How credentials reach the agent

When you attach a credential to a sandbox, Kaiden does three things automatically:

  1. Fetches the value from the OS credential vault and creates a provider in the sandbox runtime. The agent can call the service as if it were authenticated — without ever seeing the actual key.
  2. Adds the service's hosts to the sandbox's network allow-list. You get access to exactly the right hosts, no more.
  3. Injects the credential as the appropriate HTTP header when the agent makes requests to those hosts. For GitHub, that's Authorization: Bearer <token>. For custom secrets, you define the format.

You don't write config files. You don't set environment variables. You pick the credential in the wizard; the rest is automatic.


Built-in integrations

Kaiden ships with a pre-configured integration for GitHub. It knows GitHub's host patterns and authentication format — you provide your personal access token, Kaiden handles the rest.

IntegrationWhat it grants access to
GitHubapi.github.com, github.com

More built-in integrations are planned for future releases. For any service not yet covered, use a generic secret (see below).


Adding a secret

Click + Add secret from the Secret Vault to open the add form.

Add secret form

Name — a label for this credential (e.g., my-github-token, staging-api-key).

Value — the actual secret.

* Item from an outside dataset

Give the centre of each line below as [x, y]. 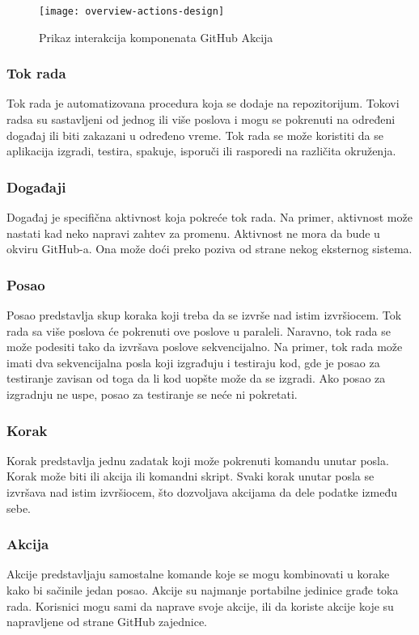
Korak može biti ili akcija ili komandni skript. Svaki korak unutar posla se [190, 476]
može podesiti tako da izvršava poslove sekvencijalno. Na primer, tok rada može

Encrypted immediately on entry; never shown again in plaintext.

Host pattern — which hosts this credential applies to. Examples:

  • api.github.com — exact host
  • *.mycompany.com — any subdomain
  • staging.api.example.com:8443 — host with port

Injection settings:

  • Path pattern — optional: only inject on URLs matching this path (e.g., /api/v2/*)
  • Header name — the HTTP header to set (default: Authorization)
  • Value format — how to format the token (e.g., Bearer {value}, token {value}, or just {value})

For a GitHub personal access token, the header is Authorization and the format is Bearer {value}. Kaiden's built-in GitHub integration sets this automatically; you only fill it in for custom services.


What the agent actually sees

The agent inside the sandbox never sees your credential values. From the agent's perspective:

  • Network requests to api.github.com just work — the sandbox intercepts them and adds the correct Authorization header.
  • The credential value is not in any environment variable the agent can print.
  • It's not in any file on the sandbox filesystem.

This means that even if the agent is compromised or tricked into leaking its environment, your credentials are not exposed.